- Records
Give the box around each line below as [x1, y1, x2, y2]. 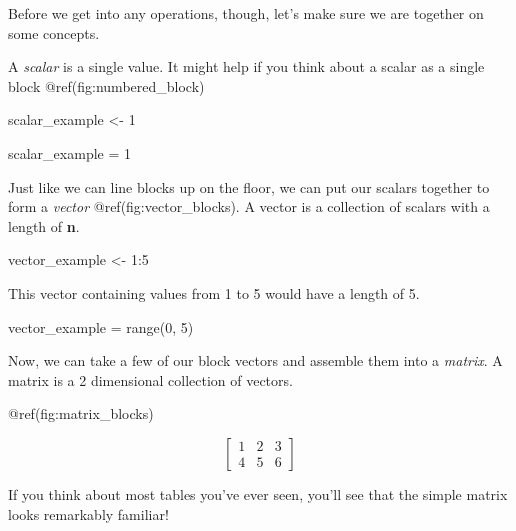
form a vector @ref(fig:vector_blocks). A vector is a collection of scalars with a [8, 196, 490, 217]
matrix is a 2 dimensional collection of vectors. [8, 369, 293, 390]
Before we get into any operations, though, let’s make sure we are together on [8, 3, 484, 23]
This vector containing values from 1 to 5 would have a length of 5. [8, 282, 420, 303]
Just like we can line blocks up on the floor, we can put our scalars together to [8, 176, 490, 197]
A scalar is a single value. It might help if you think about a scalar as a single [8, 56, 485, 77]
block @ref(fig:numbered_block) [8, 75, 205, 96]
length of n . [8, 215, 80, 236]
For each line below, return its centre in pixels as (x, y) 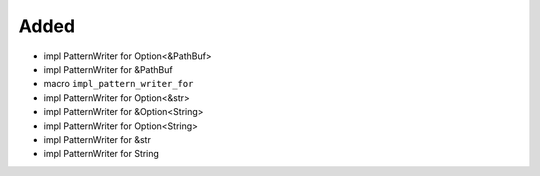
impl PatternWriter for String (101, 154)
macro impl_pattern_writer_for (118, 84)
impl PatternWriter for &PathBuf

- What this task involves
From start to finish, output the listing exactly, but omit its pictures.

- Response to the exercise
Give the box around each line below as [x1, y1, x2, y2]. 
form a vector @ref(fig:vector_blocks). A vector is a collection of scalars with a [8, 196, 490, 217]
matrix is a 2 dimensional collection of vectors. [8, 369, 293, 390]
Before we get into any operations, though, let’s make sure we are together on [8, 3, 484, 23]
This vector containing values from 1 to 5 would have a length of 5. [8, 282, 420, 303]
Just like we can line blocks up on the floor, we can put our scalars together to [8, 176, 490, 197]
A scalar is a single value. It might help if you think about a scalar as a single [8, 56, 485, 77]
block @ref(fig:numbered_block) [8, 75, 205, 96]
length of n . [8, 215, 80, 236]
For each line below, return its centre in pixels as (x, y) 
impl PatternWriter for String (101, 154)
macro impl_pattern_writer_for (118, 84)
impl PatternWriter for &PathBuf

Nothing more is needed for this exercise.